– Николай Максимович, понятно, что дело Агриппины Вагановой в надежных руках, Академия стоит и слава богу, а вот что делать с подготовкой хореографов?
– Очень хорошо и правильно сказал когда-то Ролан Пети, что если вы в пять лет не ставите ничего, не начинаете ставить, в двадцать пять и в тридцать это начать невозможно. Либо у вас сознание человека, который креативит, двигает что-то или противостоит чему-то, либо…
Вот у нас был один мальчик, его звали Максим Севагин и он с малолетства проявлял интерес к постановкам. Я делал все, чтобы каждый год он ставил какую-то хореографию на наших учеников, и даже будучи учеником второго курса, он уже на сцене Мариинского театра сделал большой номер.

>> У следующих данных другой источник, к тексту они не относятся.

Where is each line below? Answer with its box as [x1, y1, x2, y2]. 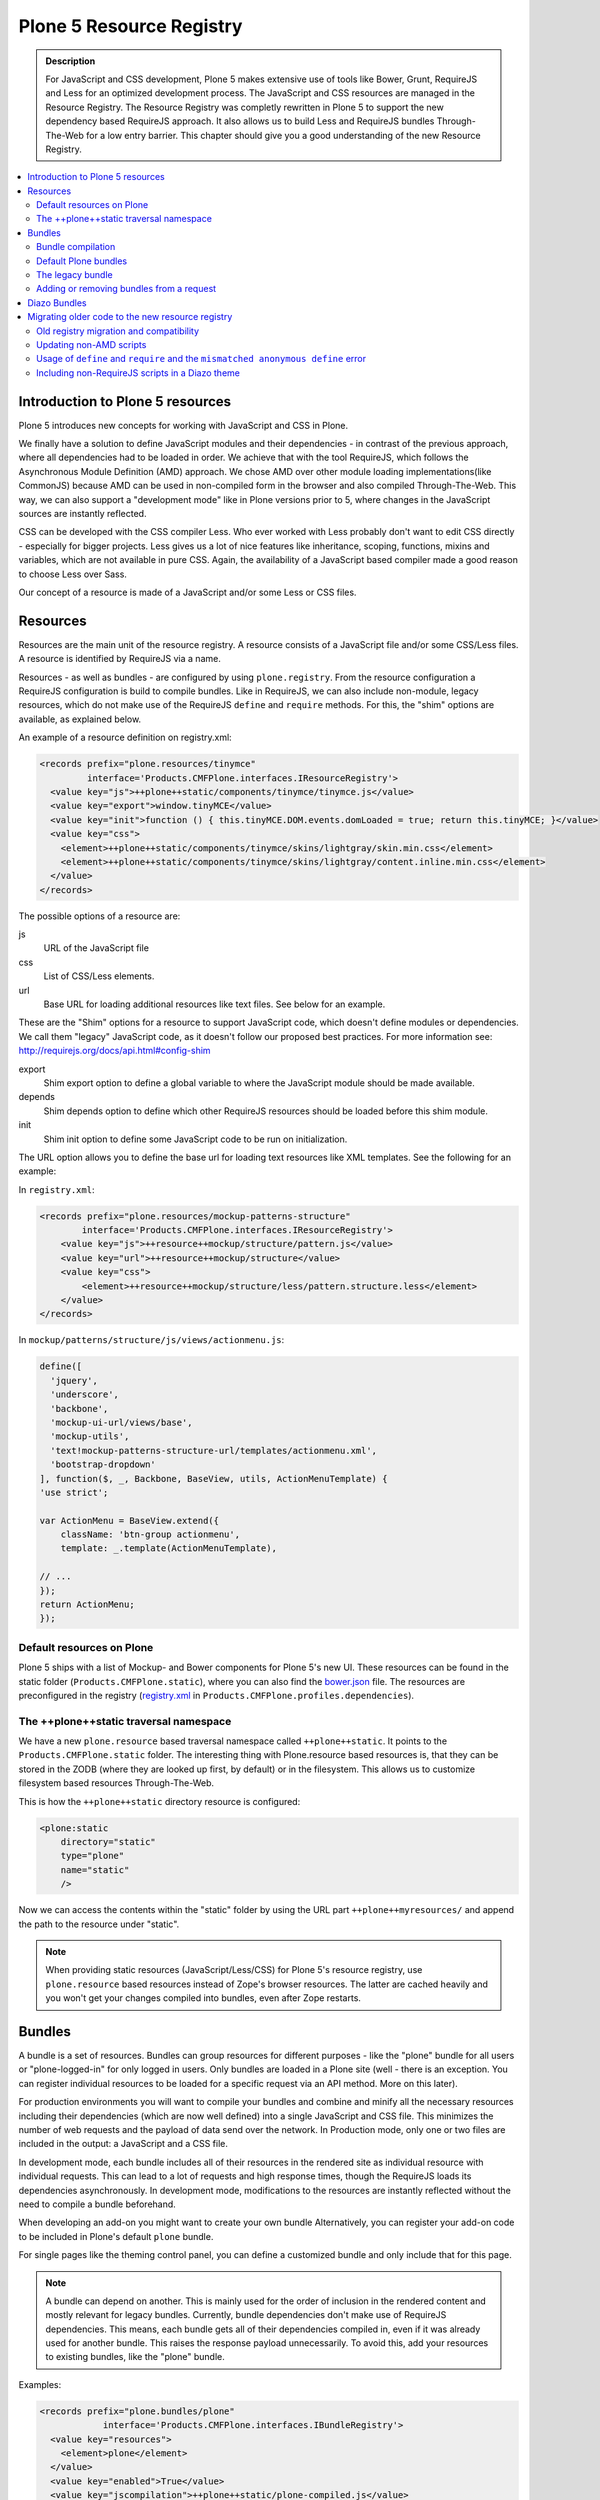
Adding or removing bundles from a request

Конечно, мы его корректировали, конечно, я сидел и правил какие-то вещи, но основную канву его я оставил. Он замахнулся, взял музыку Прокофьева – и так как это была все-таки честь Академии, я немножко руку прикладывал, потому что надо было в чем-то помочь парню. Когда я вижу, что у человека есть задатки, я сразу это подталкиваю.

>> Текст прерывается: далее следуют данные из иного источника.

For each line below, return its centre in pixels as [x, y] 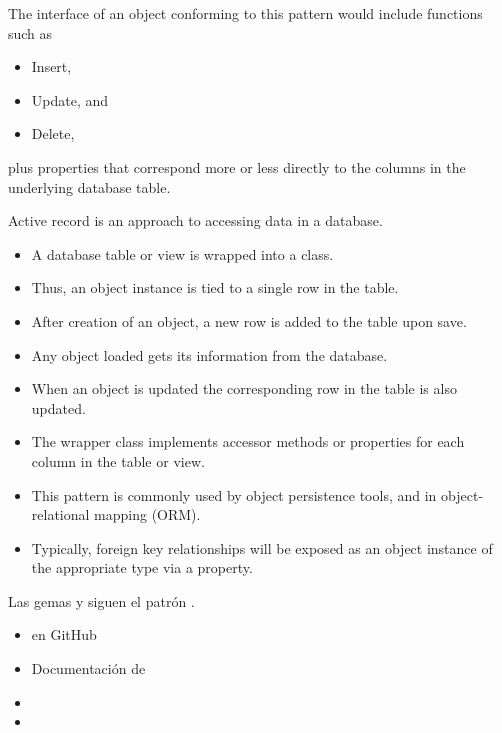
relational [60, 514]
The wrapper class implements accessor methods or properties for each [248, 441]
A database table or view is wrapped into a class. [182, 253]
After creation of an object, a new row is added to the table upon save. [249, 320]
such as [30, 32]
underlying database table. [89, 186]
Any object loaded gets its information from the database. [209, 354]
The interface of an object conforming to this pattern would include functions [245, 13]
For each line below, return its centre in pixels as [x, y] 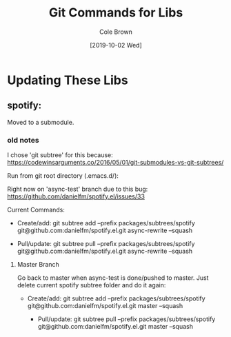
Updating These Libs [68, 80]
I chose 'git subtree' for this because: [60, 155]
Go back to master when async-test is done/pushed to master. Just [113, 278]
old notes [23, 140]
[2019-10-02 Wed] [116, 45]
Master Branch [38, 265]
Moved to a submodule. [41, 122]
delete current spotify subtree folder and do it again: [91, 285]
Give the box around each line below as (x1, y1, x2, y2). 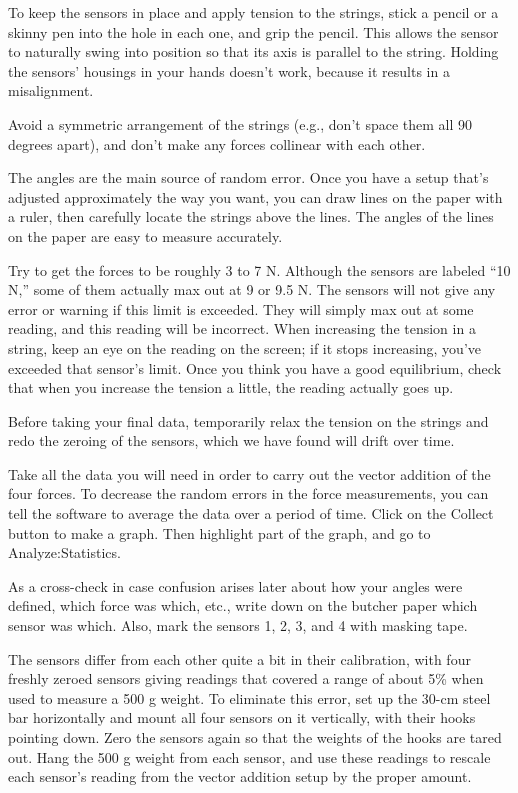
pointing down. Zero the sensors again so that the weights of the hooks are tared (8, 727, 502, 747)
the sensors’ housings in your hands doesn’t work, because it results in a (8, 60, 450, 81)
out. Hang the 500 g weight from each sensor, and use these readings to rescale (8, 746, 491, 767)
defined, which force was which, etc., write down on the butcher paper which (8, 595, 478, 616)
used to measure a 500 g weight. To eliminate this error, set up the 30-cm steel (8, 687, 491, 708)
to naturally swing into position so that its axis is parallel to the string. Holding (8, 41, 499, 62)
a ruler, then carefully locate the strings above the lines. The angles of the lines (8, 206, 494, 227)
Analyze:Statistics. (8, 542, 121, 563)

Он сейчас работает в театре Станиславского, артистом балета и где-то что-то ставит. Но вы понимаете, очень важно, в какое русло вы попали.
Ведь дело в том, что сейчас, я не буду называть фамилии, некоторые так называемые хореографы делают свой балет и их балет никому не нужен. Он один раз проходит, ему обязательно дают «Золотую маску» с криками, что это новаторство, и тут же это снимается.

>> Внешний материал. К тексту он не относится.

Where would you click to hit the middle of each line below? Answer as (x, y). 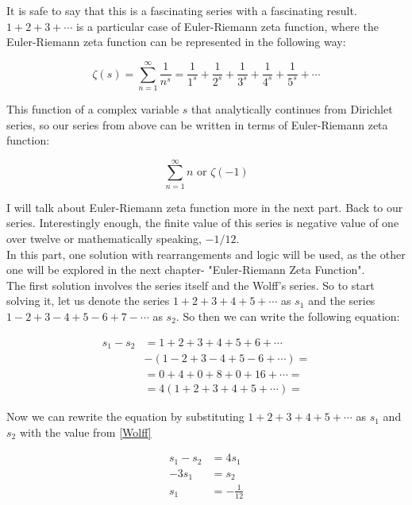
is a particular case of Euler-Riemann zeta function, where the (227, 26)
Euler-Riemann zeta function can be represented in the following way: (176, 42)
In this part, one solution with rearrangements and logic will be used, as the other (206, 254)
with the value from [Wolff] (85, 432)
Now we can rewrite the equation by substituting (125, 416)
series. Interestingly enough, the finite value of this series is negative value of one (203, 223)
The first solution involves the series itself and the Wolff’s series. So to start (191, 285)
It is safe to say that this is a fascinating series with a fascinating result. (182, 10)
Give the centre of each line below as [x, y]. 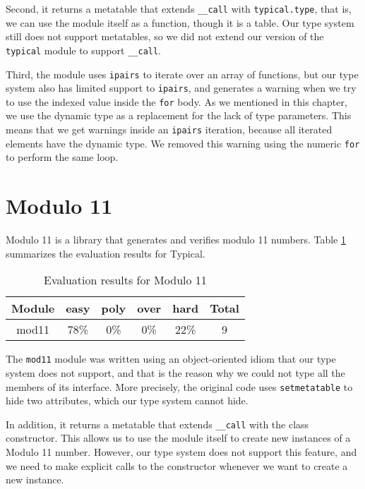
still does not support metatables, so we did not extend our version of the [165, 36]
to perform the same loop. [62, 157]
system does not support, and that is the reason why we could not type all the [175, 372]
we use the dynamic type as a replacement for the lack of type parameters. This [179, 115]
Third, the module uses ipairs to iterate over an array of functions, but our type [182, 74]
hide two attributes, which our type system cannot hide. [127, 400]
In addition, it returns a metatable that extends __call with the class [157, 424]
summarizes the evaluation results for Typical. [106, 253]
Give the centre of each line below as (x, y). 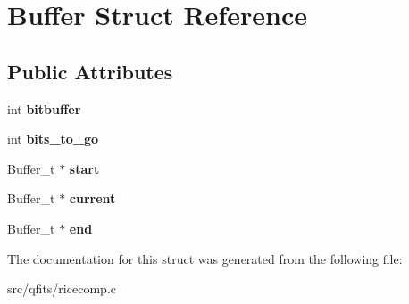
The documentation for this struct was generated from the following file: (205, 258)
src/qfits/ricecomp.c (62, 288)
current (92, 198)
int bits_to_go (53, 139)
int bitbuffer (44, 108)
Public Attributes (90, 71)

Но они стали якобы восстанавливать хореографию XIX века, то «Спящую красавицу», то «Жизель», потому что это приносит бабки, извините за такое слово, но они на горбу тех людей XIX века делают себе карьеру, потому что им за это платят.
Вот скоро будет один из таких примеров в моем родном Большом театре. Когда есть две версии «Жизели» – и вдруг делается третья, якобы расшифровывается.